Reflections and the Way Forward
The results delineate that urban spaces lack key conditions amenable to creating urban diversity. Nevertheless, they corroborate the postulation that urban spaces are perceived and experienced differently by different groups based on their gender, age, and cultural background. However, the lack of empirical studies done before to explore urban spaces in the city of Doha, which this article could have built upon, represents an important limitation. While they are based on the perceptual approach, which is devised in the form of an attitude survey, there are limits to basing the discussion only on the results of a questionnaire where there is always room for subjectivity. Other means of investigation underlying such an approach can be utilized to advance the discourse on urban space diversity, such as focused interviews, systematic observations, and behavioral mapping studies.
Urban spaces mean different things to different communities within the city of Doha and thus are used differently. The juxtaposition of the results with the understanding of urban space diversity delineates the fact that urban spaces within the city of Doha lack one or more of the three important conditions that contribute to the achievement of diversity. The results reflect the dynamic nature of urban spaces identified as centers, invigorating the assumption that urban spaces in the center are not necessarily standing as unique entities. Results, however, indicate that urban spaces on the peripheries are emerging to compete with those in the center. The understanding of what constitutes centers and peripheries in the minds of the city’s inhabitants contributes to the understanding of their spatial experience and their attitudes toward what is perceived as a center, or as periphery or as an emerging center. The perceptual and the spatial experience of inhabitants reflect the needs and wants of different groups according to their gender, age, and cultural background that in the context of Doha varies dramatically.
While future development plans of the city may seem to address specific groups and cater to specific age groups or cultural backgrounds, a more responsive approach to the design of urban spaces needs to be in place.
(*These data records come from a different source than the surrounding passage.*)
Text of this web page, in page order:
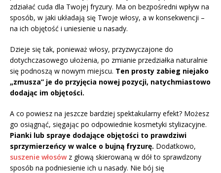
zdziałać cuda dla Twojej fryzury. Ma on bezpośredni wpływ na
sposób, w jaki układają się Twoje włosy, a w konsekwencji –
na ich objętość i uniesienie u nasady.
Dzieje się tak, ponieważ włosy, przyzwyczajone do
dotychczasowego ułożenia, po zmianie przedziałka naturalnie
się podnoszą w nowym miejscu. Ten prosty zabieg niejako
„zmusza” je do przyjęcia nowej pozycji, natychmiastowo
dodając im objętości.
A co powiesz na jeszcze bardziej spektakularny efekt? Możesz
go osiągnąć, sięgając po odpowiednie kosmetyki stylizacyjne.
Pianki lub spraye dodające objętości to prawdziwi
sprzymierzeńcy w walce o bujną fryzurę. Dodatkowo,
suszenie włosówz głową skierowaną w dół to sprawdzony
sposób na podniesienie ich u nasady. Nie bój się
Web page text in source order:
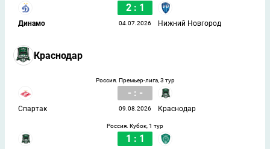
Динамо
2 : 1
04.07.2026 Нижний Новгород
Краснодар
Россия. Премьер-лига, 3 тур
Спартак
- : -
09.08.2026 Краснодар
Россия. Кубок, 1 тур
1 : 1
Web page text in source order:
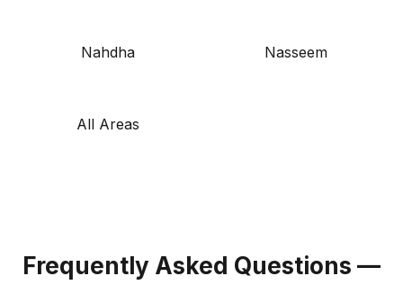
Nahdha Nasseem
All Areas
Frequently Asked Questions —
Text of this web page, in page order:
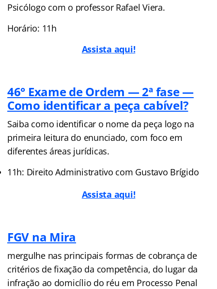
Psicólogo com o professor Rafael Viera.
Horário: 11h
Assista aqui!
46° Exame de Ordem — 2ª fase —
Como identificar a peça cabível?
Saiba como identificar o nome da peça logo na
primeira leitura do enunciado, com foco em
diferentes áreas jurídicas.
11h: Direito Administrativo com Gustavo Brígido
Assista aqui!
FGV na Mira
mergulhe nas principais formas de cobrança de
critérios de fixação da competência, do lugar da
infração ao domicílio do réu em Processo Penal
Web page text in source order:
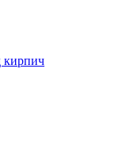
кирпич
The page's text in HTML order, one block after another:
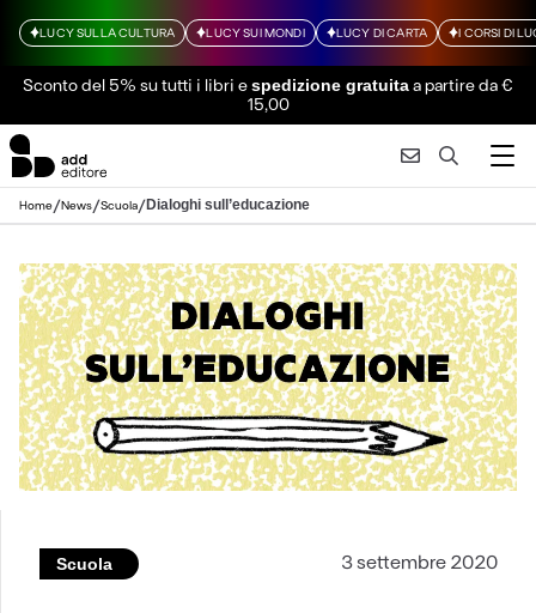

Urban design as a discipline and a profession focuses on creating built environments that promote opportunities and experiences for all city inhabitants. Therefore, it is crucial that most of the urban space actions and activities are accepted and enjoyed by the majority of the city’s population. The urban development process of the city needs to consider the development of spaces based on the perception and understanding of different groups. This needs to be adopted as one of the key factors in developing successful inclusive urban spaces that involve a wide spectrum of urban and spatial qualities relevant to the diversity characterizing the city of Doha.